Further Outpatient Care

Terpinon-4-ol (Cliradex) may be purchased as a home care kit. In the absence of Cliradex, the following outpatient care may be followed:

  • Eyelash scrubs twice daily with a 50-50 mixture of baby shampoo and water using a cotton swab or a rough washcloth provide symptomatic relief. The assumption that patients are knowledgeable about this procedure should not be made; demonstrating the eyelash scrub technique to the patient may be necessary.

  • The patient should be prescribed two 3.5-g tubes of a viscous ointment, preferably an antibiotic ointment, mercuric oxide ointment, or 10% tea tree oil ointment. The patient should be instructed to squeeze out 1 inch of ointment and apply liberally to each lid immediately before bedtime. This is believed to inhibit the reproductive attempts of the adult Demodex. The patient is also instructed to wash out the ointment every morning with the eyelash scrubs.

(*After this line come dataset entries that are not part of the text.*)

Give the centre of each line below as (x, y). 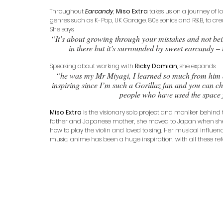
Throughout (67, 11)
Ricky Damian (156, 66)
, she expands (197, 66)
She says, (63, 29)
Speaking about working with (92, 66)
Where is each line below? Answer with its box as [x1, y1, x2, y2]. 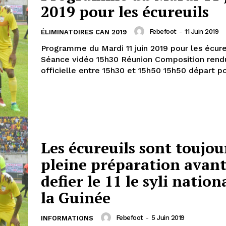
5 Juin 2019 [151, 213, 185, 221]
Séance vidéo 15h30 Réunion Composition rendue [41, 54, 96, 65]
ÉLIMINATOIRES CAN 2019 [41, 28, 127, 36]
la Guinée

  • Preventive facial hygiene with daily soap and water washes is encouraged. Long-term compliance may be a problem in patients with dry skin.

  • Dermatologic consultation may be helpful in a patient with recurrent episodes or in those with accompanying dermatologic involvement.

  • Typically, 3-4 weeks of treatment is necessary. In patients who respond to the above outlined treatment, the eyelid scrubs may be reduced to once a day and an ointment at bedtime.

  • Consequently, the treatment is reduced until the condition resolves or recurs. If recurrence of symptoms occurs during the tapering period, the patient is advised to go back to the previous treatment level and to continue at that level.

  • If the patient is unresponsive to treatment, consider noncompliance or other underlying etiologies.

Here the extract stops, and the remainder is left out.